FILENAME="${FILENAME_PREFIX}.previous.${EXTENSION}"
echo "$FILENAME"
kubectl logs -p -n "$NAMESPACE" "$POD_NAME" "$CONTAINER" > "$FILENAME" 2> /dev/null
done
done
# Dump all events
FILENAME="${OUTPUT_DIR}/events.log"
kubectl get events -A > "$FILENAME"
CWD=$(pwd)
cd $ROOT_OUTPUT_DIR || exit 1
TARBALL_FILE_NAME="${OUTPUT_DIR_NAME}.tar.gz"
tar -czvf "./${TARBALL_FILE_NAME}" "./${OUTPUT_DIR_NAME}"
mv "./${TARBALL_FILE_NAME}" "$OUTPUT_DIR"
echo
echo "Files located at $OUTPUT_DIR"
echo "Tarball located at ${OUTPUT_DIR}/${TARBALL_FILE_NAME}"
echo
echo "Search for errors:"
echo " $ grep -Ei \"fail|err\" ${OUTPUT_DIR}/*.log"
cd "$CWD" || exit 1
Let’s see this in action!
1
2
3
4
5
6
7
8
9
10
11
12
13
14
15
16
17
18
19
20
21
$ ./dump_pod_logs.sh
Using output dir /tmp/pod_logs_kind-kind_1636422622
/tmp/pod_logs_kind-kind_1636422622/default.test-deploy-8694d8f4d8-78ctd.test-app.current.log
/tmp/pod_logs_kind-kind_1636422622/default.test-deploy-8694d8f4d8-78ctd.test-app.previous.log
/tmp/pod_logs_kind-kind_1636422622/default.test-deploy-8694d8f4d8-7pmcw.test-app.current.log
/tmp/pod_logs_kind-kind_1636422622/default.test-deploy-8694d8f4d8-7pmcw.test-app.previous.log
/tmp/pod_logs_kind-kind_1636422622/default.test-deploy-8694d8f4d8-djg8n.test-app.current.log
/tmp/pod_logs_kind-kind_1636422622/default.test-deploy-8694d8f4d8-djg8n.test-app.previous.log
/tmp/pod_logs_kind-kind_1636422622/default.test-deploy-8694d8f4d8-ml67m.test-app.current.log
/tmp/pod_logs_kind-kind_1636422622/default.test-deploy-8694d8f4d8-ml67m.test-app.previous.log
/tmp/pod_logs_kind-kind_1636422622/kube-system.coredns-558bd4d5db-fr6j6.coredns.current.log
/tmp/pod_logs_kind-kind_1636422622/kube-system.coredns-558bd4d5db-fr6j6.coredns.previous.log
/tmp/pod_logs_kind-kind_1636422622/kube-system.coredns-558bd4d5db-krvzn.coredns.current.log
/tmp/pod_logs_kind-kind_1636422622/kube-system.coredns-558bd4d5db-krvzn.coredns.previous.log
... output removed for brevity ...
Files located at /tmp/pod_logs_kind-kind_1636422622
Tarball located at /tmp/pod_logs_kind-kind_1636422622/pod_logs_kind-kind_1636422622.tar.gz
Search for errors:
$ grep -Ei "fail|err" /tmp/pod_logs_kind-kind_1636422622/*.log
Once the script completes, you’ll have a directory with all of the logs and a tarball with them in there.

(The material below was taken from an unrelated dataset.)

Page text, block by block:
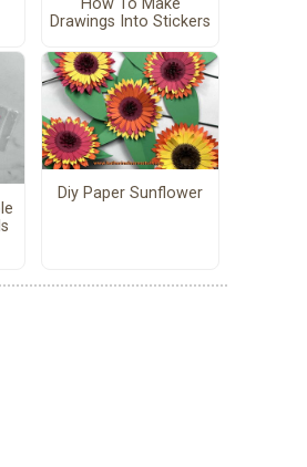
Drawings Into Stickers
Diy Paper Sunflower

And as mentioned above, this script generates a quick grep
command for you to search through all the logs. Let’s see that in action!
1
$ grep -Ei "fail|err" /tmp/pod_logs_kind-kind_1636422622/*.log
I like this because it allows you to quickly see issues and correlate between the different pods and logs. Hopefully this can help you as well!